Most of the disadvantages of propofol relate to its commercial formulation and physical properties. That is, propofol is a liquid at room temperature and is extremely insoluble in water. The inherent lipophilicity of propofol makes dissolution in saline or phosphate buffer problematic. In the early 1980""s, Cremaphor was used as a solvent, but subsequently abandoned because of its propensity to cause life threatening anaphylactic reactions. Since that time, propofol is suspended in a macroemulsion consisting of 10% Intralipid, a milky white solution of soybean oil and other additives as specified previously. The current commercial formulation of propofol has several major disadvantages. First, use of propofol in Intralipid has been implicated as the causative agent contributing to several cases of postoperative infection in human patients as detailed by the Center for Disease Control and Prevention. The cause of the infections and death was attributed to extrinsically contaminated Diprivan (i.e., propofol in Intralipid) used as an anesthetic during the surgical procedures.
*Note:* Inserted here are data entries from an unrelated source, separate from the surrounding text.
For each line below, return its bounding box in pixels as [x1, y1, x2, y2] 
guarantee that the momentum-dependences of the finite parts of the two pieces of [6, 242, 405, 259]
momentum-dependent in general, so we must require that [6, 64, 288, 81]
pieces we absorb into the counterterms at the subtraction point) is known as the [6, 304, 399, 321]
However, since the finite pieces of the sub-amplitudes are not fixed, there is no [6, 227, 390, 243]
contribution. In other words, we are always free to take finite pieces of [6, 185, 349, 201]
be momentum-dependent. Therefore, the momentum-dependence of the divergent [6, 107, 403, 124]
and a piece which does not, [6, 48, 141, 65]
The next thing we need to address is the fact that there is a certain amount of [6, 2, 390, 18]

To address the propensity of bacterial growth, manufacturers added the preservatives EDTA (0.05 mg/ml) to Diprivan and sodium metabisulfite (0.25 mg/ml) to Baxter PPI propofol. Unfortunately, both of these preservatives may potentially cause adverse reactions in humans. Whereas sodium metabisulfite may cause allergic-type reactions in susceptible patients, the chelating properties of EDTA were of concern to the FDA because of their effects on cardiac conduction and renal function. Thus, use of a solvent that does not support bacterial growth would significantly enhance the therapeutic safety of propofol not only by preventing intravenous injection of microbes, but also by obviating the need for preservatives and possible adverse effects of these agents.
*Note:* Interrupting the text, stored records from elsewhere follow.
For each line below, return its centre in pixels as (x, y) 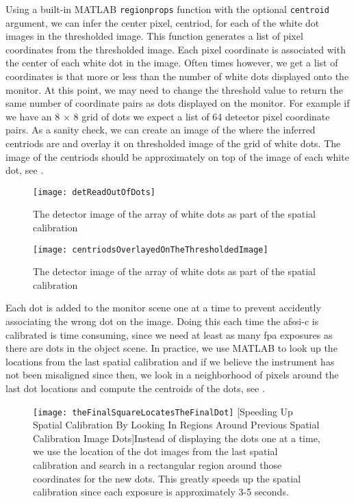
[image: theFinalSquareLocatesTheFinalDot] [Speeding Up (163, 411)
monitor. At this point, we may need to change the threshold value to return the (175, 89)
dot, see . (25, 170)
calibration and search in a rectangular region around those (157, 465)
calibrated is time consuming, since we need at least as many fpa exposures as (169, 334)
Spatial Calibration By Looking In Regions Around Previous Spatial (176, 425)
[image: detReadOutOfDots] (94, 192)
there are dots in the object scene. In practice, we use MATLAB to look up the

Second, the cost of Intralipid substantially adds to the expense of manufacturing a propofol macroemulsion. This vehicle is produced by Clinitec, licensed to the pharmaceutical corporations for the purpose of solubilizing propofol, and constitutes a major fraction of the cost of producing Diprivan (propofol in 10% Intralipid).
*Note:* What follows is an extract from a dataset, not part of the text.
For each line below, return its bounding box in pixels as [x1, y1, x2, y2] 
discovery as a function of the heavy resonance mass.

A third major disadvantage of the current preparation of propofol relates to its free, aqueous concentrations. Propofol is a phenol derivative (2,6-diisopropylphenol) and causes pain on injection. This effect is the single greatest complaint of anesthesiologists and patients regarding propofol and may on occasion necessitate discontinuation of the drug for sedative purposes. Most authorities believe that the stinging relates to the concentration of propofol in free, aqueous solution.
A solvent that completely emulsifies or partitions propofol into the non-aqueous phase would preclude (or markedly reduce) stinging and allow painless injection similar to thiopental sodium (another widely used intravenous anesthetic). The formulations of the present invention address and overcome these three disadvantages.